Here’s Why Streaming Looks More and More Like Cable
Evan Xie

The original dream of streaming was all of the content you love, easily accessible on your TV or computer at any time, at a reasonable price. Sadly, Hollywood and Silicon Valley have come together over the last decade or so to recognize that this isn’t really economically viable. Instead, the streaming marketplace is slowly transforming into something approximating Cable Television But Online.

It’s very expensive to make the kinds of shows that generate the kind of enthusiasm and excitement from global audiences that drives the growth of streaming platforms. For every international hit like “Squid Game” or “Money Heist,” Netflix produced dozens of other shows whose titles you have definitely forgotten about.

The marketplace for new TV has become so massively competitive, and the streaming landscape so oversaturated, even relatively popular shows with passionate fanbases that generate real enthusiasm and acclaim from critics often struggle to survive. Disney+ canceled Luscasfilm’s “Willow” after just one season this week, despite being based on a hit Ron Howard film and receiving an 83% critics score on Rotten Tomatoes. Amazon dropped the mystery drama “Three Pines” after one season as well this week, which starred Alfred Molina, also received positive reviews, and is based on a popular series of detective novels.

Even the new season of “The Mandalorian” is off to a sluggish start compared to its previous two Disney+ seasons, and Pedro Pascal is basically the most popular person in America right now.

Now that major players like Netflix, Disney+, and WB Discovery’s HBO Max have entered most of the big international markets, and bombarded consumers there with marketing and promotional efforts, onboarding of new subscribers inevitably has slowed. Combine that with inflation and other economic concerns, and you have a recipe for austerity and belt-tightening among the big streamers that’s virtually guaranteed to turn the smorgasbord of Peak TV into a more conservative a la carte offering. Lots of stuff you like, sure, but in smaller portions.

While Netflix once made its famed billion-dollar mega-deals with top-name creators, now it balks when writer/director Nancy Meyers (“It’s Complicated,” “The Holiday”) asks for $150 million to pay her cast of A-list actors. Her latest romantic comedy will likely move over to Warner Bros., which can open the film in theaters and hopefully recoup Scarlett Johansson and Michael Fassbender’s salaries rather than just spending the money and hoping it lingers longer in the public consciousness than “The Gray Man.”

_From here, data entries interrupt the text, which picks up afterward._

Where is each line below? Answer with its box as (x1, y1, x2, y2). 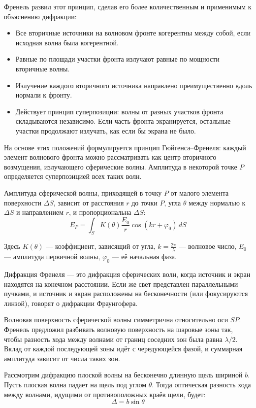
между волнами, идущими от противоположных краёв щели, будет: (4, 389, 206, 399)
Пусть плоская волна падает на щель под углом (4, 379, 147, 390)
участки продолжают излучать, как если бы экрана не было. (15, 125, 196, 136)
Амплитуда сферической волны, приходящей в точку (4, 187, 162, 198)
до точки (131, 197, 158, 207)
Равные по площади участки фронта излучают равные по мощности (15, 54, 220, 64)
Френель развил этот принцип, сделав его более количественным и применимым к (4, 1, 252, 11)
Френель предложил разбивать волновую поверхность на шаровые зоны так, (4, 324, 233, 335)
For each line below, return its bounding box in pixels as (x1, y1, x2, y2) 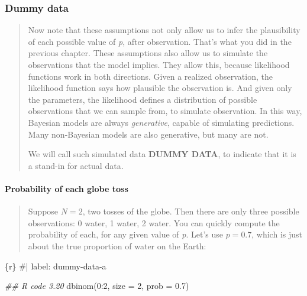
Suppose (28, 205, 59, 217)
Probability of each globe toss (5, 182, 128, 194)
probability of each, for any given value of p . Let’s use (28, 228, 224, 240)
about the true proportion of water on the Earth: (28, 239, 206, 252)
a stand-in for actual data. (28, 159, 124, 171)
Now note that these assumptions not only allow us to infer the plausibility (28, 24, 300, 36)
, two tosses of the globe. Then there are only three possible (82, 205, 299, 217)
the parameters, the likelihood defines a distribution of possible (28, 93, 257, 105)
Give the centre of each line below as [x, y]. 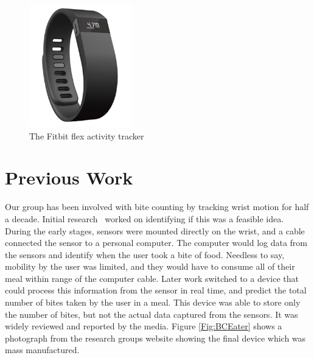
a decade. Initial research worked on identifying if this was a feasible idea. [145, 218]
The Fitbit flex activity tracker [87, 135]
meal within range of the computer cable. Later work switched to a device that [152, 278]
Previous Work [69, 177]
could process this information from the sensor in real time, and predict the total [156, 290]
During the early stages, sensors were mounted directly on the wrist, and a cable [155, 230]
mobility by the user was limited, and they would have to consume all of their [150, 266]
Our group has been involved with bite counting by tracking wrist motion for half [157, 207]
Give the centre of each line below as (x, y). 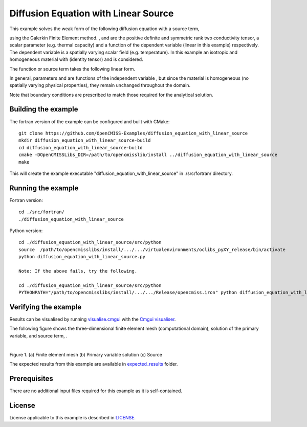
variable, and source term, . (38, 335)
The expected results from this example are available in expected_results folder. (94, 364)
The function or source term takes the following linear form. (72, 69)
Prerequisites (31, 378)
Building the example (44, 109)
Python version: (26, 231)
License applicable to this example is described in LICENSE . (72, 417)
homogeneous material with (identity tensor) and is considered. (76, 59)
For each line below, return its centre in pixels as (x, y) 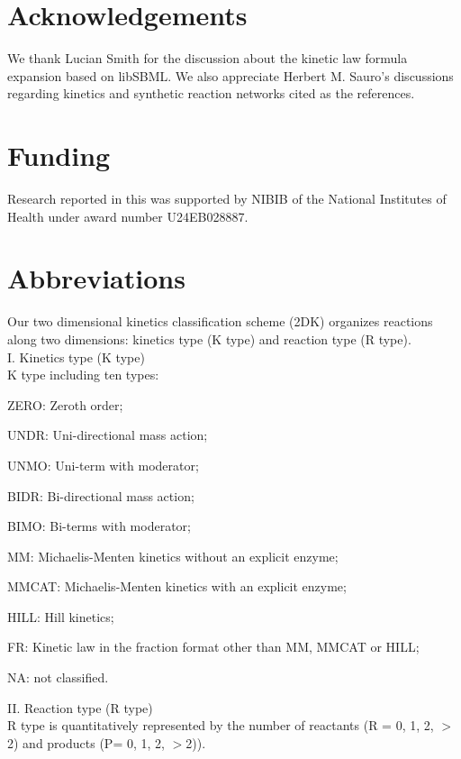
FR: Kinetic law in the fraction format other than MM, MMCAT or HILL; (213, 647)
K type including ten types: (83, 375)
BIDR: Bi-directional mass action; (101, 495)
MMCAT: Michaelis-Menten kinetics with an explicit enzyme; (177, 586)
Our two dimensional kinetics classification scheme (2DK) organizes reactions (220, 321)
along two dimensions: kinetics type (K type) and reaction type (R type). (209, 338)
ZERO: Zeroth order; (65, 404)
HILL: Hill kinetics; (61, 616)
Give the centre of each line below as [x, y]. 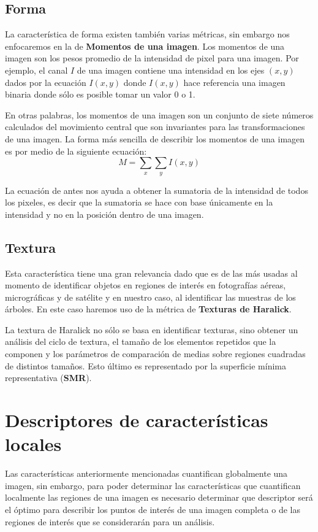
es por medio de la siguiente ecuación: [76, 151]
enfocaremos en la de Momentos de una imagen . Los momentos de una [145, 46]
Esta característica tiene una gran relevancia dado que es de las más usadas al [151, 273]
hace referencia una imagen [234, 82]
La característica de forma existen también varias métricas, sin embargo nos [147, 34]
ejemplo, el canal [36, 70]
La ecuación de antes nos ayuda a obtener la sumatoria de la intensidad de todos [157, 190]
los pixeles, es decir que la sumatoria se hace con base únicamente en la [139, 202]
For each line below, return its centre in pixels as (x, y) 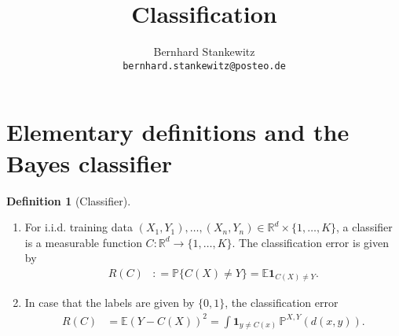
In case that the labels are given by (110, 303)
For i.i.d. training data (79, 227)
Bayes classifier (90, 162)
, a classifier (364, 227)
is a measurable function (83, 242)
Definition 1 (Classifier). (69, 200)
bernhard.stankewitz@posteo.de (204, 66)
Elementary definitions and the (178, 132)
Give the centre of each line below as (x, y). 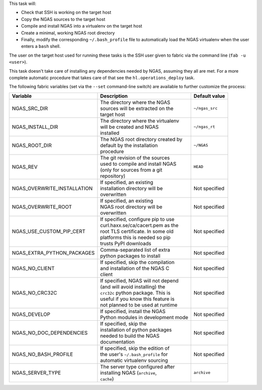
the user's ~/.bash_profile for (134, 354)
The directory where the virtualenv (140, 121)
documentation (117, 342)
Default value (209, 96)
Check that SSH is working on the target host (66, 13)
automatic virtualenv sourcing (134, 360)
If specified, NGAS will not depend (139, 281)
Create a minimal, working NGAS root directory (68, 33)
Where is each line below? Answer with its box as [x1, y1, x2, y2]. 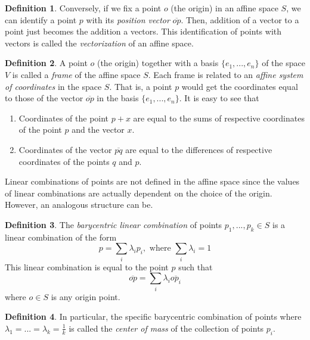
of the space [262, 57, 305, 69]
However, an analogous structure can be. [5, 198, 153, 211]
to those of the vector [5, 92, 83, 104]
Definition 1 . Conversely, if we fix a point [5, 2, 162, 14]
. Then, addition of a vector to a [181, 13, 299, 26]
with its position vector [86, 13, 170, 26]
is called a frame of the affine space [12, 68, 141, 80]
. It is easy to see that [179, 92, 259, 104]
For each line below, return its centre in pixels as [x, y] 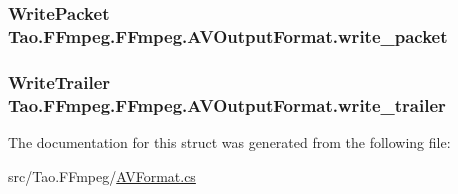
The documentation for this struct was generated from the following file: [229, 141]
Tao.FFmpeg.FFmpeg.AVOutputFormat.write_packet [228, 35]
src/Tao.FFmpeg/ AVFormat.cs [102, 175]
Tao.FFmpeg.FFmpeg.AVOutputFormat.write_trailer [227, 104]
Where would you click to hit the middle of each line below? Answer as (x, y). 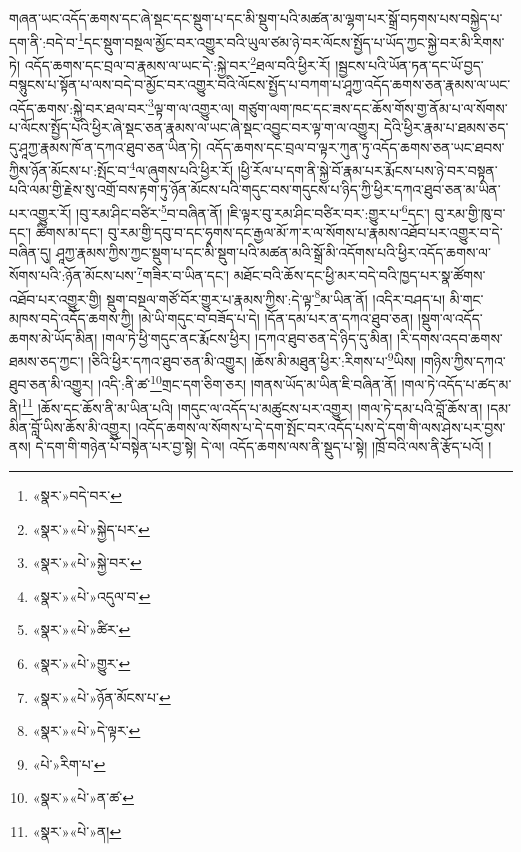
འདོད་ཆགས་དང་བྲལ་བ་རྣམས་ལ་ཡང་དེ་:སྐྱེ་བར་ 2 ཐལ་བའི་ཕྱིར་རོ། (177, 63)
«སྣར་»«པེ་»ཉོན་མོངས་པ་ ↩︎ (101, 696)
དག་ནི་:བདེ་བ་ (44, 41)
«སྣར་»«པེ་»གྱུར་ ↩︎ (81, 663)
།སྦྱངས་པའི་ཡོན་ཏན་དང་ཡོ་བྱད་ (409, 64)
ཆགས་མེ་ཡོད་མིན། (53, 337)
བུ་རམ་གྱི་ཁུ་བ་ (470, 212)
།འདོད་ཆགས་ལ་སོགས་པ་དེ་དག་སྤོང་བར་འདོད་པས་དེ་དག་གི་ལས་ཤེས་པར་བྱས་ (320, 426)
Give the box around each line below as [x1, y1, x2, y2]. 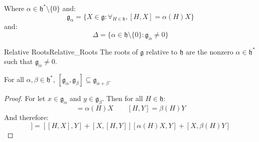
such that [4, 56, 33, 66]
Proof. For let [4, 93, 46, 103]
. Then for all [102, 93, 143, 103]
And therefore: [4, 111, 49, 122]
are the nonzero [185, 46, 233, 56]
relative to [146, 46, 178, 56]
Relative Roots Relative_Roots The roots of [4, 46, 138, 56]
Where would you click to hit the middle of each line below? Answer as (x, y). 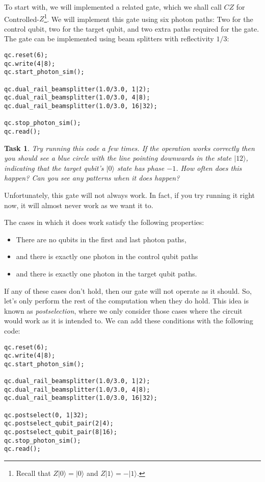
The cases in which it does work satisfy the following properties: (104, 222)
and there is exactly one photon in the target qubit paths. (107, 273)
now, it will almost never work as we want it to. (79, 205)
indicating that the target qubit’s (54, 168)
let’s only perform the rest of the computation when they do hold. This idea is (126, 301)
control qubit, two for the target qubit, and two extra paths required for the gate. (132, 28)
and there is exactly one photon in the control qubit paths (107, 256)
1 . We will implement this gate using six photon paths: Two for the (149, 18)
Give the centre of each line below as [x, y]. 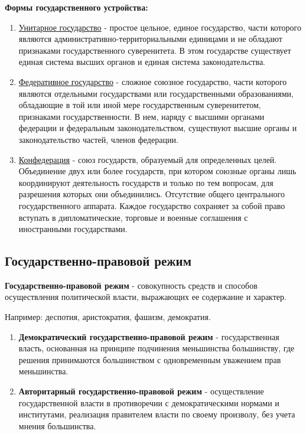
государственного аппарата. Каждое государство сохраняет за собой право [152, 205]
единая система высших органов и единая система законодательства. [142, 62]
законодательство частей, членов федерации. [98, 139]
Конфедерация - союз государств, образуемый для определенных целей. [148, 159]
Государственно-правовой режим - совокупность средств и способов [131, 285]
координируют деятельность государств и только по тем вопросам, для [146, 182]
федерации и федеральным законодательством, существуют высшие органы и [158, 128]
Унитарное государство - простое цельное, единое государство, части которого [160, 27]
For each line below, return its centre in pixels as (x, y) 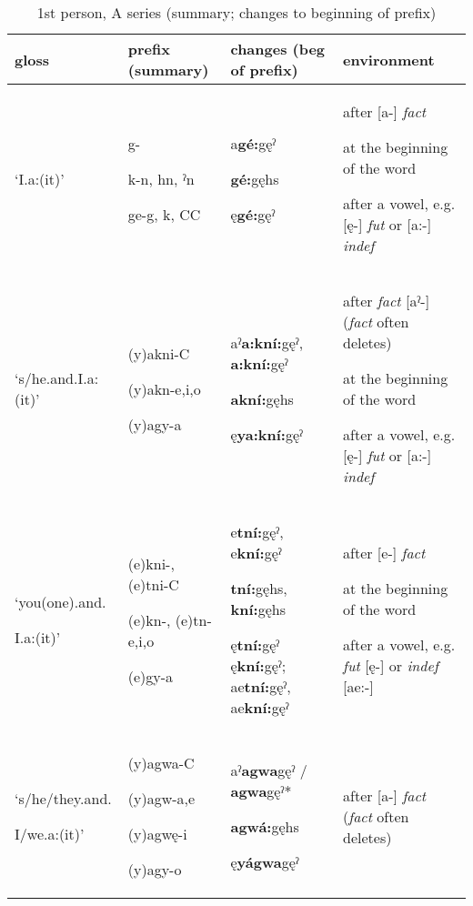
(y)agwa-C (161, 763)
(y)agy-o (155, 869)
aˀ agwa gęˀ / (269, 770)
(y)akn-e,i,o (164, 388)
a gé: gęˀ (253, 143)
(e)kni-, (151, 563)
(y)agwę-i (157, 834)
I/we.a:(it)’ (50, 834)
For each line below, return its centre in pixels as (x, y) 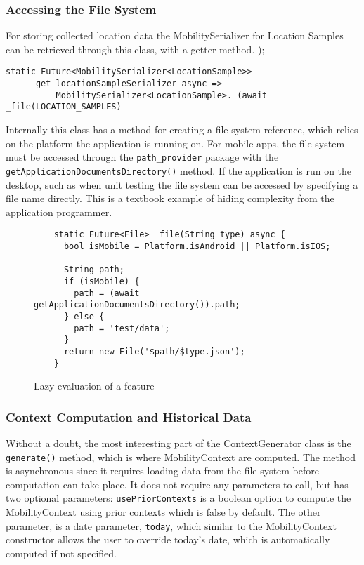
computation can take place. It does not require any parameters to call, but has (177, 484)
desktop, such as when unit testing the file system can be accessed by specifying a (182, 184)
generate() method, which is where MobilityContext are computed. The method (181, 457)
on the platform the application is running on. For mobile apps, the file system (175, 143)
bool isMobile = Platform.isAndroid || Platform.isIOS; (197, 246)
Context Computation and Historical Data (129, 417)
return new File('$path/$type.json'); (154, 351)
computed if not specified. (61, 553)
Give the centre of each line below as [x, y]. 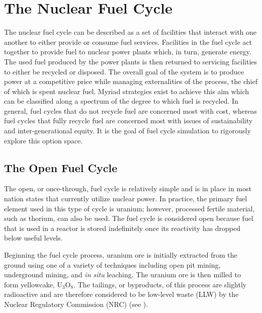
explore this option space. [43, 140]
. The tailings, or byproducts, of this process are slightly [160, 284]
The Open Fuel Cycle [61, 167]
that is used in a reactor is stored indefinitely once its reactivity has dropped [122, 228]
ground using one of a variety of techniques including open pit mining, [112, 264]
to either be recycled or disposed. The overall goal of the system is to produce [124, 71]
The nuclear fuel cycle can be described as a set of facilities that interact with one [130, 32]
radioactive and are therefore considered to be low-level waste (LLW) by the [121, 294]
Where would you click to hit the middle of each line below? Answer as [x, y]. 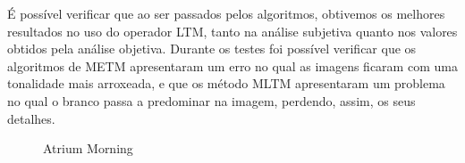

CNET did the math last month and determined that it’s still cheaper to choose a few subscription streaming services like Netflix and Amazon Prime over a conventional cable TV package by an average of about $30 per month (provided you don’t include the cost of internet service itself). But that means picking and choosing your favorite platforms, as once you start adding all the major offerings out there, the prices add up quickly. (And those are just the biggest services from major Hollywood studios and media companies, let alone smaller, more specialized offerings.) Any kind of cable replacement or live TV streaming platform makes the cost essentially comparable to an old-school cable TV package, around $100 a month or more.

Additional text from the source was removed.